Saturday 23rd January 2010
quotequote all
OK then I'll give
_39_\|_40_
a try tomorrow then.

Thanks all, much appreciated.

cyberface

12,214 posts

275 months

Sunday 24th January 2010
quotequote all
Jake. said:
Any idea why I cant do more than one {{{ code tag in a post? Try it, very odd.
That's a well known problem in the PH forum code that hasn't been fixed and it's been outstanding for ages.

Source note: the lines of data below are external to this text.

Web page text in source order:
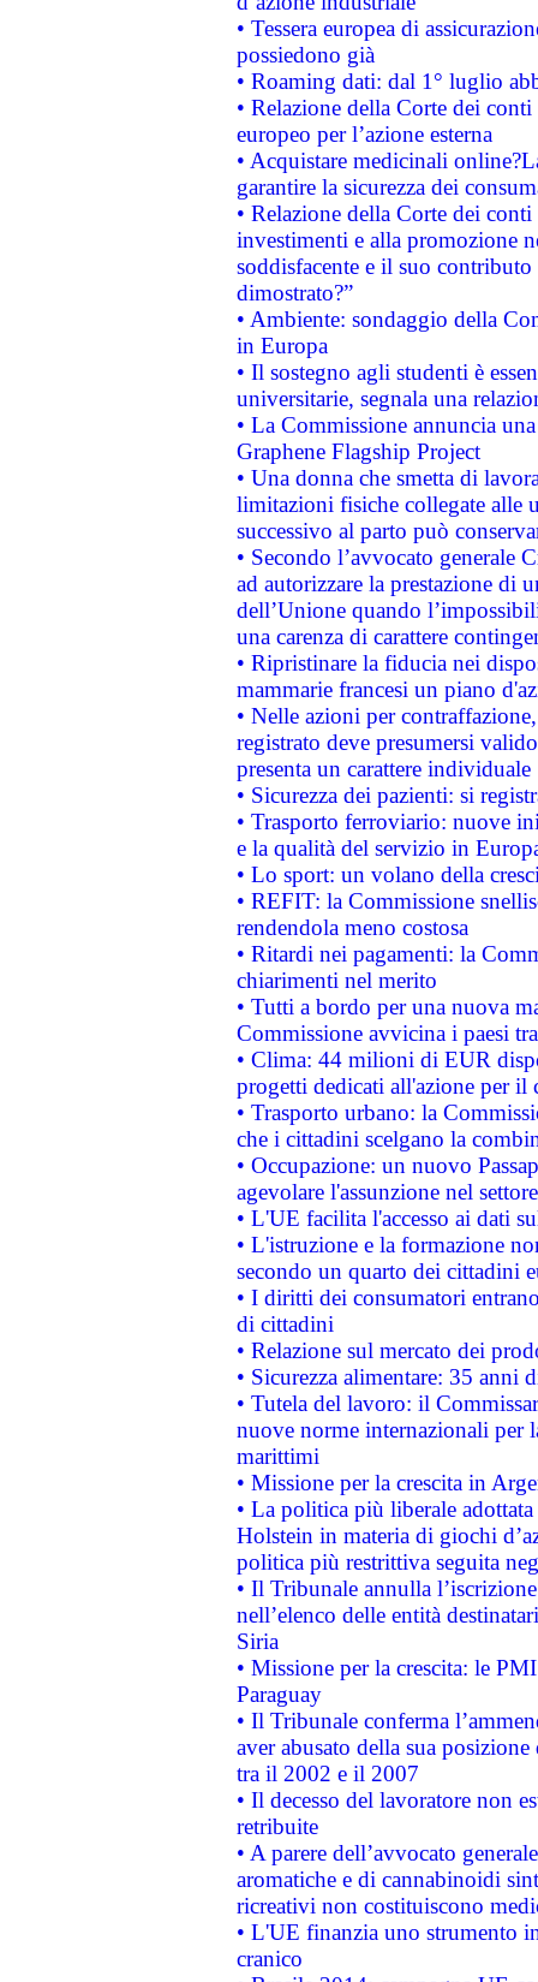
• Tessera europea di
possiedono già
• Roaming dati: dal 1° luglio
• Relazione della Corte dei
europeo per l’azione esterna
• Acquistare medicinali
garantire la sicurezza dei
• Relazione della Corte dei
investimenti e alla promozione
soddisfacente e il suo
dimostrato?”
• Ambiente: sondaggio della
in Europa
• Il sostegno agli studenti è
universitarie, segnala una
• La Commissione annuncia
Graphene Flagship Project
• Una donna che smetta di
limitazioni fisiche collegate alle
successivo al parto può
• Secondo l’avvocato
ad autorizzare la prestazione di
dell’Unione quando
una carenza di carattere
• Ripristinare la fiducia nei
mammarie francesi un piano
• Nelle azioni per
registrato deve presumersi
presenta un carattere individuale
• Sicurezza dei pazienti: si
• Trasporto ferroviario: nuove
e la qualità del servizio in
• Lo sport: un volano della
• REFIT: la Commissione
rendendola meno costosa
• Ritardi nei pagamenti: la
chiarimenti nel merito
• Tutti a bordo per una nuova
Commissione avvicina i paesi
• Clima: 44 milioni di EUR
progetti dedicati all'azione per il
• Trasporto urbano: la
che i cittadini scelgano la
• Occupazione: un nuovo
agevolare l'assunzione nel
• L'UE facilita l'accesso ai dati
• L'istruzione e la formazione
secondo un quarto dei cittadini
• I diritti dei consumatori
di cittadini
• Relazione sul mercato dei
• Sicurezza alimentare: 35 anni
• Tutela del lavoro: il
nuove norme internazionali per
marittimi
• Missione per la crescita in
• La politica più liberale
Holstein in materia di giochi
politica più restrittiva seguita
• Il Tribunale annulla
nell’elenco delle entità
Siria
• Missione per la crescita: le
Paraguay
• Il Tribunale conferma
aver abusato della sua
tra il 2002 e il 2007
• Il decesso del lavoratore non
retribuite
• A parere dell’avvocato
aromatiche e di cannabinoidi
ricreativi non costituiscono
• L'UE finanzia uno strumento
cranico
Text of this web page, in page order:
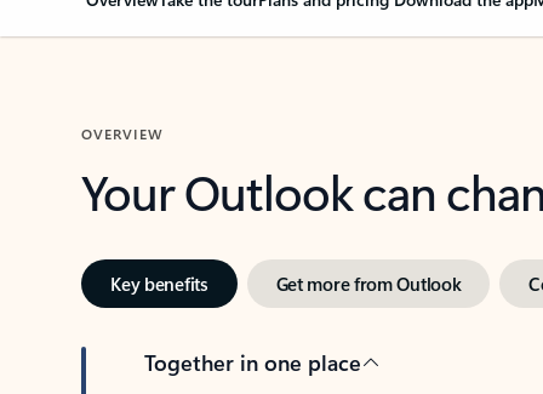
OVERVIEW
Your Outlook can
Key benefits Get more from Outlook
Together in one place
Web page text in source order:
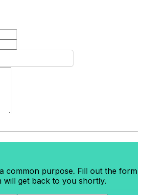
common purpose. Fill out the form
will get back to you shortly.
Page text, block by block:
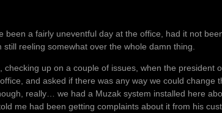
been a fairly uneventful day at the office, had it not
still reeling somewhat over the whole damn thing.
checking up on a couple of issues, when the president
and asked if there was any way we could change
really… we had a Muzak system installed here
me had been getting complaints about it from his
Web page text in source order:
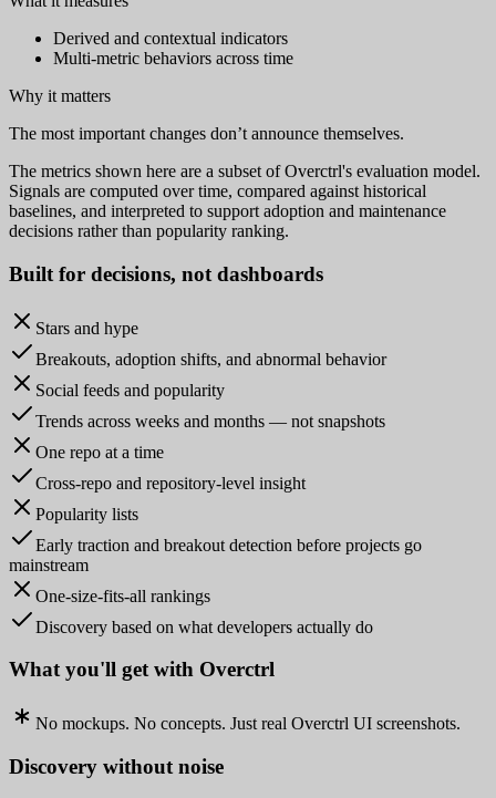
Derived and contextual indicators
Multi-metric behaviors across time
Why it matters
The most important changes don’t announce themselves.
The metrics shown here are a subset of Overctrl's evaluation model.
Signals are computed over time, compared against historical
baselines, and interpreted to support adoption and maintenance
decisions rather than popularity ranking.
Built for decisions, not dashboards
Stars and hype
Breakouts, adoption shifts, and abnormal behavior
Social feeds and popularity
Trends across weeks and months — not snapshots
One repo at a time
Cross-repo and repository-level insight
Popularity lists
Early traction and breakout detection before projects go
mainstream
One-size-fits-all rankings
Discovery based on what developers actually do
What you'll get with Overctrl
No mockups. No concepts. Just real Overctrl UI screenshots.
Discovery without noise
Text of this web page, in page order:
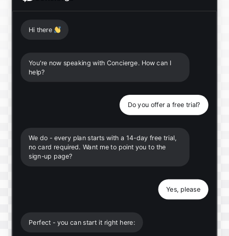
Hi there 👋
You're now speaking with Concierge. How can I
help?
Do you offer a free trial?
We do - every plan starts with a 14-day free trial,
no card required. Want me to point you to the
sign-up page?
Yes, please
Perfect - you can start it right here:
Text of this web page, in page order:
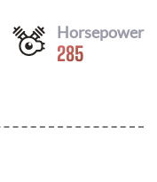
Horsepower
285
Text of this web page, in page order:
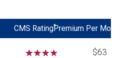
CMS Rating*
Premium Per Mo
☆☆☆
$63
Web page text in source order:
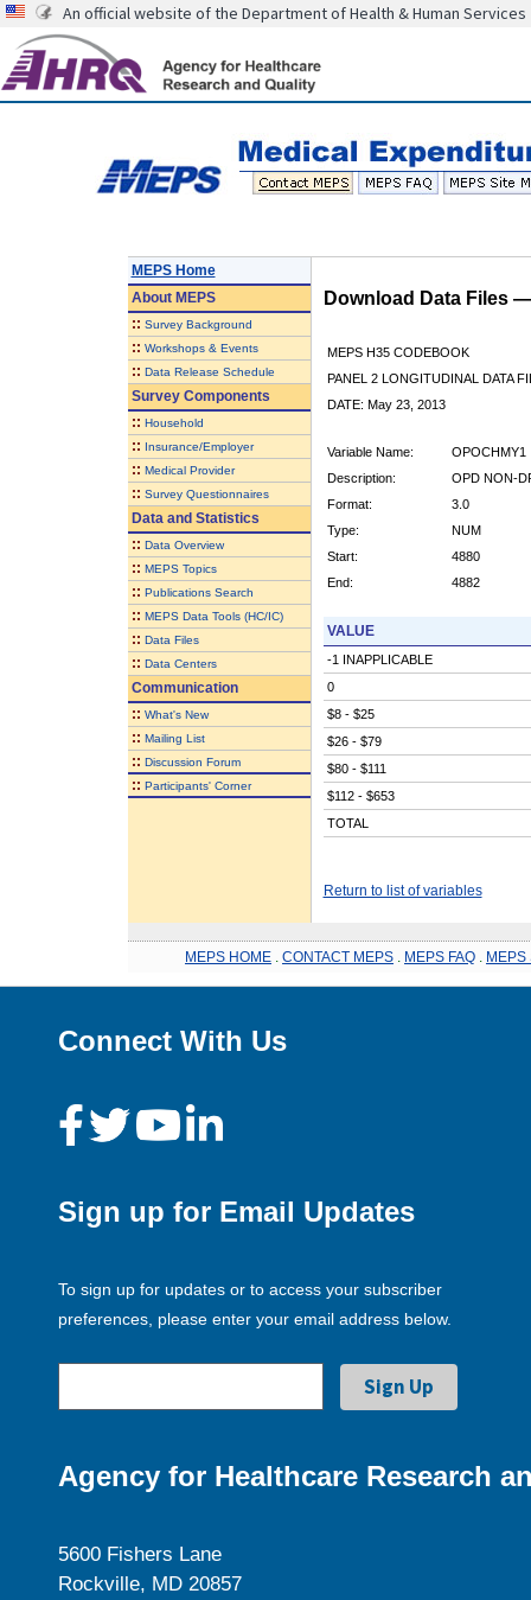
An official website of the Department of Health & Human Services
MEPS Home
AboutMEPS
:: Survey Background
:: Workshops & Events
:: Data Release Schedule
Survey Components
:: Household
:: Insurance/Employer
:: Medical Provider
:: Survey Questionnaires
Data and Statistics
:: Data Overview
:: MEPS Topics
:: Publications Search
:: MEPS Data Tools (HC/IC)
:: Data Files
:: Data Centers
Communication
:: What's New
:: Mailing List
:: Discussion Forum
:: Participants' Corner
Download Data Files
MEPS H35 CODEBOOK
PANEL 2 LONGITUDINAL DATA
DATE: May 23, 2013
Variable Name:
OPOCHMY1
Description:
OPD NON-
Format:
3.0
Type:
NUM
Start:
4880
End:
4882
VALUE
-1 INAPPLICABLE
0
$8 - $25
$26 - $79
$80 - $111
$112 - $653
TOTAL
Return to list of variables
MEPS HOME CONTACT MEPS MEPS FAQ MEPS
Connect With Us
Sign up for Email Updates
To sign up for updates or to access your subscriber
preferences, please enter your email address below.
Agency for Healthcare Research
5600 Fishers Lane
Rockville, MD 20857

There are lots of other bugs in the PH forum code too... but I won't divulge them because I like to still be able to own the forum if I want evilhehe

The inability to do two code blocks in one post is *very* irritating though... however since it's probably only an issue for the Computers & Stuff forum, it's probably not high on the list of priorities, sadly... frown

dcb

6,012 posts

283 months

Sunday 24th January 2010
quotequote all
Jake. said:
(Simplified) I'm trying to select all files in a directory that have _39_ or _40_ in the name.
ls -1 | egrep "_39_|_40_"

If you need further help, man egrep has all the detail.

TooLateForAName

4,900 posts

202 months

Sunday 24th January 2010
quotequote all
Jake. said:
(Simplified) I'm trying to select all files in a directory that have _39_ or _40_ in the name.
I've tried things like

ls *_[3,4][9,0]_*

it's the regular expression part I'm trying to understand.
The unix in a nutshell book is very good. I remember starting a project with a bunch of people who were all mainframe/mini people and none of them had a clue about unix. I bought a case of unix in a nutshell, went down very well.

There is also a regex book but probably you don't need the complexity.
Basically the square brackets matches a single character so as you've found you match a 3 or a 4 followed by a 9 or a 0 hence 39,30,49,40.

Depending on what you are tyring to do you might want to have a look at sed and awk which are very handy little utilities.